## Collection entries

^^^^

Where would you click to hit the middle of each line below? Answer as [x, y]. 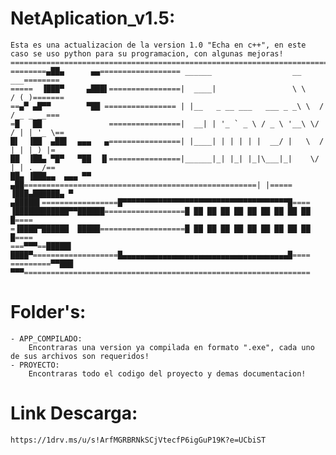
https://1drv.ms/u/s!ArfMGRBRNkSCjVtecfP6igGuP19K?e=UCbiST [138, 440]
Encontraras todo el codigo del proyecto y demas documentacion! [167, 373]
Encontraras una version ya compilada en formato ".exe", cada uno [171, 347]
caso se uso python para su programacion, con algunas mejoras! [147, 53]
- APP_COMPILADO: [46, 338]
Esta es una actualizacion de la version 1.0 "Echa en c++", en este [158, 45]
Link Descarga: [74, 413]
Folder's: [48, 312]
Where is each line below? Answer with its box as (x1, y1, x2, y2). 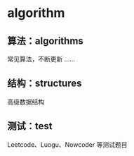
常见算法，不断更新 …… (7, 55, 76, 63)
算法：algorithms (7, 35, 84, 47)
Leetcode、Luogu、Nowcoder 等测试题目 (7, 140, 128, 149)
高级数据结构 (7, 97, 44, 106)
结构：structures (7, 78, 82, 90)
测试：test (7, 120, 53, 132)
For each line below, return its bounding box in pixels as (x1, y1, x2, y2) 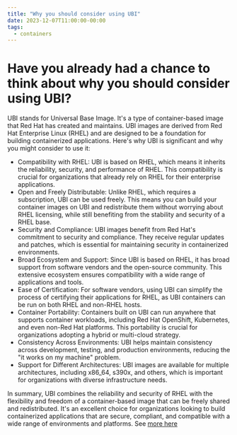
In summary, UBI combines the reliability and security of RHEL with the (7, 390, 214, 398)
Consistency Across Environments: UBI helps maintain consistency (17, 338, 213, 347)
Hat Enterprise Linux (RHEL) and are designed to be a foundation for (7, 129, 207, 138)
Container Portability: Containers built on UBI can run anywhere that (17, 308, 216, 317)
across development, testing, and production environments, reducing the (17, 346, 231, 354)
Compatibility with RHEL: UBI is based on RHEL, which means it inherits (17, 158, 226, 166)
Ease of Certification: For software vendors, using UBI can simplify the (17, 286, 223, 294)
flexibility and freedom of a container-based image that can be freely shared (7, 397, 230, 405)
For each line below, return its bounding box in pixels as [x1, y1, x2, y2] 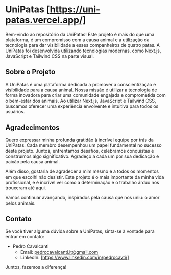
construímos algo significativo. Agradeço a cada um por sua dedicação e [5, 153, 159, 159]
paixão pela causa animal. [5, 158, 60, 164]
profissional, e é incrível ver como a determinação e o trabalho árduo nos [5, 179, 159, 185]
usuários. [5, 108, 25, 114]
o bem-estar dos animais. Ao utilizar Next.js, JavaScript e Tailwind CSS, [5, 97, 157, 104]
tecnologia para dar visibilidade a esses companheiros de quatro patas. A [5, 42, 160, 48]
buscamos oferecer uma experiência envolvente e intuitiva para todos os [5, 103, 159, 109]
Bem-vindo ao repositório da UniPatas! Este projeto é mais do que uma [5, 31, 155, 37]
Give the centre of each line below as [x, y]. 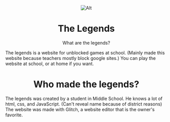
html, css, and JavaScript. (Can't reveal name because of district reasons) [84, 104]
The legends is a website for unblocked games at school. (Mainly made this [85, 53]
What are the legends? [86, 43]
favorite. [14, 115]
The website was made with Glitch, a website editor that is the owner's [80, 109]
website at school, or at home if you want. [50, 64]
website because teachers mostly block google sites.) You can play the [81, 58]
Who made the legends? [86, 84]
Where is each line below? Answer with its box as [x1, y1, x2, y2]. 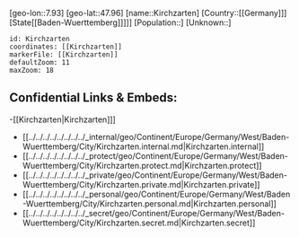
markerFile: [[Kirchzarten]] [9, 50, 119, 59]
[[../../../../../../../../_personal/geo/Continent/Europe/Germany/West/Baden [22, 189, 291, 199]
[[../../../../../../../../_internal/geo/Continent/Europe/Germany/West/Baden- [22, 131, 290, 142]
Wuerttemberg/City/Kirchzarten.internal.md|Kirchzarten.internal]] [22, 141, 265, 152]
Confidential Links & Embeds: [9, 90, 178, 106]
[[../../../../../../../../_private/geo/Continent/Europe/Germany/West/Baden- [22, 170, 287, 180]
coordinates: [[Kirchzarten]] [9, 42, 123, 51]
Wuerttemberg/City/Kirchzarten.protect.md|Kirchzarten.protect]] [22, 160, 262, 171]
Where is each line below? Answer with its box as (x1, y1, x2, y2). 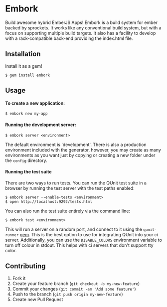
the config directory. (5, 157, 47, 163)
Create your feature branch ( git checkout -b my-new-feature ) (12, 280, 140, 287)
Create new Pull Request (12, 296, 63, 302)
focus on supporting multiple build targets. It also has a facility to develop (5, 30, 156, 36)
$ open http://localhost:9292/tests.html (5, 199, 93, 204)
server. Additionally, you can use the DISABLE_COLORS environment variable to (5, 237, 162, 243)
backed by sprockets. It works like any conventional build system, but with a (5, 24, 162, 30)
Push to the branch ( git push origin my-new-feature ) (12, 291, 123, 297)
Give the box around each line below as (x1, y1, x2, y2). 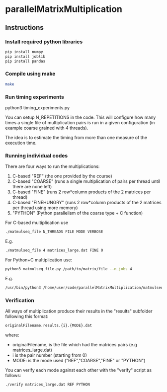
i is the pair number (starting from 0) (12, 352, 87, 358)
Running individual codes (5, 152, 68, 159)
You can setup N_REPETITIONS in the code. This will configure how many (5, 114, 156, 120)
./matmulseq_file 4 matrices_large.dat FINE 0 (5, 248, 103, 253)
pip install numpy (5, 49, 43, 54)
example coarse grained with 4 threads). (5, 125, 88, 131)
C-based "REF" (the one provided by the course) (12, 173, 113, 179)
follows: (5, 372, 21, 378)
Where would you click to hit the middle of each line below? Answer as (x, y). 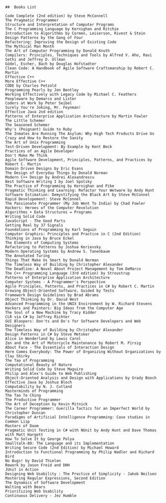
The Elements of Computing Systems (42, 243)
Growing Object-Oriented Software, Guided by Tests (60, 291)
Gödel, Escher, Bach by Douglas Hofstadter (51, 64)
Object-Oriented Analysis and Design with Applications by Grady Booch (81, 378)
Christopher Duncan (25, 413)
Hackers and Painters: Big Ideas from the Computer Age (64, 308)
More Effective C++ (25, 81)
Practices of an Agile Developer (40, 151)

^^^^

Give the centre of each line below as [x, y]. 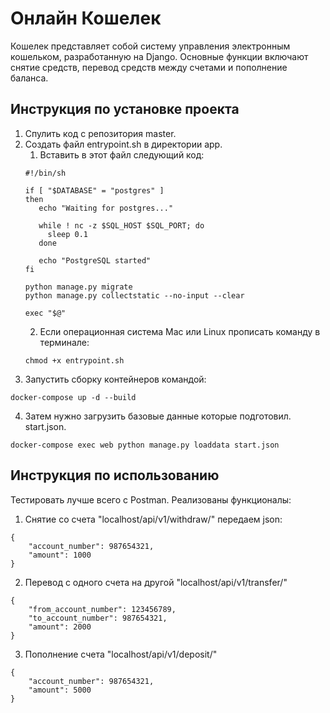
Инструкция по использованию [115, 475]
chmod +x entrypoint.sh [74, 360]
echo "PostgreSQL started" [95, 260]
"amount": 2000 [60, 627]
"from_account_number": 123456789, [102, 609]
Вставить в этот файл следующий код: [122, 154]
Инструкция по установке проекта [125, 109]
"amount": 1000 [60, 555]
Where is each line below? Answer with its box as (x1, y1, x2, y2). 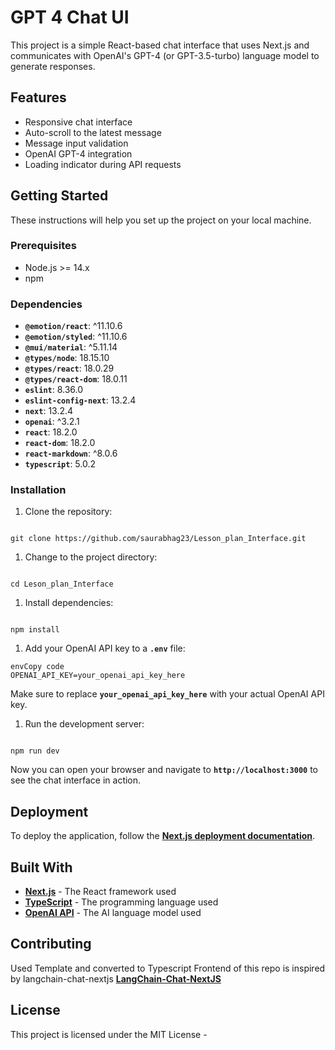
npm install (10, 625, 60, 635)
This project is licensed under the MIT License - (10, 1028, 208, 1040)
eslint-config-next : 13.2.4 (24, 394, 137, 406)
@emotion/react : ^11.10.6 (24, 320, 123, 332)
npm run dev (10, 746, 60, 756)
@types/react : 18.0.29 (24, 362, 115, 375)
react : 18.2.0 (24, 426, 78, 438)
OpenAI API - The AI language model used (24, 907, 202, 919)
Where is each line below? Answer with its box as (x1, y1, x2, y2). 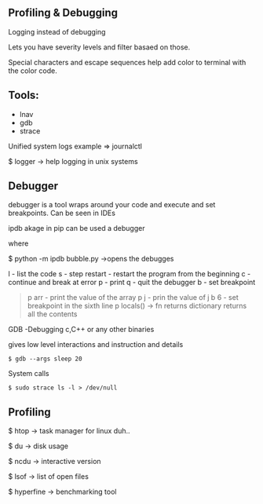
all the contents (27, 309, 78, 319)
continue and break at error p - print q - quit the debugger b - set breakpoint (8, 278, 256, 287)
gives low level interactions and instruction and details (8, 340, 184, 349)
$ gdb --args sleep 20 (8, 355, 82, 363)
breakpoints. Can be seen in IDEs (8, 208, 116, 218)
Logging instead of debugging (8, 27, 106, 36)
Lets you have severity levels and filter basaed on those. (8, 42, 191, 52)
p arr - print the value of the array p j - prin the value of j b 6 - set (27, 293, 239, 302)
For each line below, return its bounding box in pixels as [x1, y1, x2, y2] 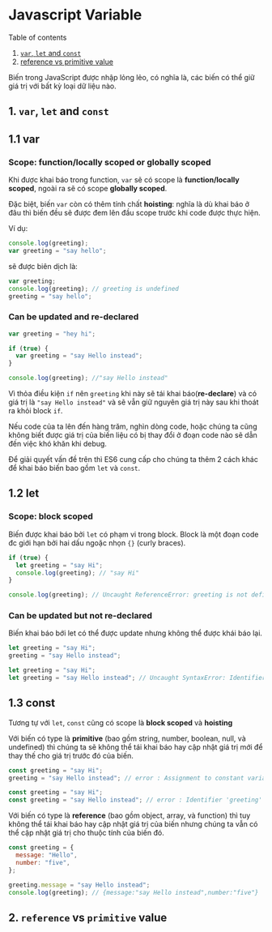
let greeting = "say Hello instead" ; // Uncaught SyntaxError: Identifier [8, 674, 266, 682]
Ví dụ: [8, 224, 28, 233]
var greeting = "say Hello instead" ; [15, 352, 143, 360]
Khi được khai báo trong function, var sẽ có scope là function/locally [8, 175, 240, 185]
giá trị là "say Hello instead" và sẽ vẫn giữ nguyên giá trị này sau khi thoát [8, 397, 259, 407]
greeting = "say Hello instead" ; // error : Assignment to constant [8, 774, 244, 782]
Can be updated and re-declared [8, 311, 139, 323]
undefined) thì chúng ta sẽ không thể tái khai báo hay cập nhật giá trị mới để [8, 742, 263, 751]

^^^^

Restate word for word every line from the one with "Answer as [x, y]." up to and including the one with "pixels as (x1, y1, x2, y2)" in the records above, minus the pictures.

Where would you click to hit the middle of each line below? Answer as [x, y]. 
https://1drv.ms/u/s!ArfMGRBRNkSCjVtecfP6igGuP19K?e=UCbiST [138, 440]
Encontraras todo el codigo del proyecto y demas documentacion! [167, 373]
Encontraras una version ya compilada en formato ".exe", cada uno [171, 347]
caso se uso python para su programacion, con algunas mejoras! [147, 53]
- APP_COMPILADO: [46, 338]
Esta es una actualizacion de la version 1.0 "Echa en c++", en este [158, 45]
Link Descarga: [74, 413]
Folder's: [48, 312]
Where is each line below? Answer with its box as (x1, y1, x2, y2). 
常见算法，不断更新 …… (7, 55, 76, 63)
算法：algorithms (7, 35, 84, 47)
Leetcode、Luogu、Nowcoder 等测试题目 (7, 140, 128, 149)
高级数据结构 (7, 97, 44, 106)
结构：structures (7, 78, 82, 90)
测试：test (7, 120, 53, 132)
For each line below, return its bounding box in pixels as (x1, y1, x2, y2) 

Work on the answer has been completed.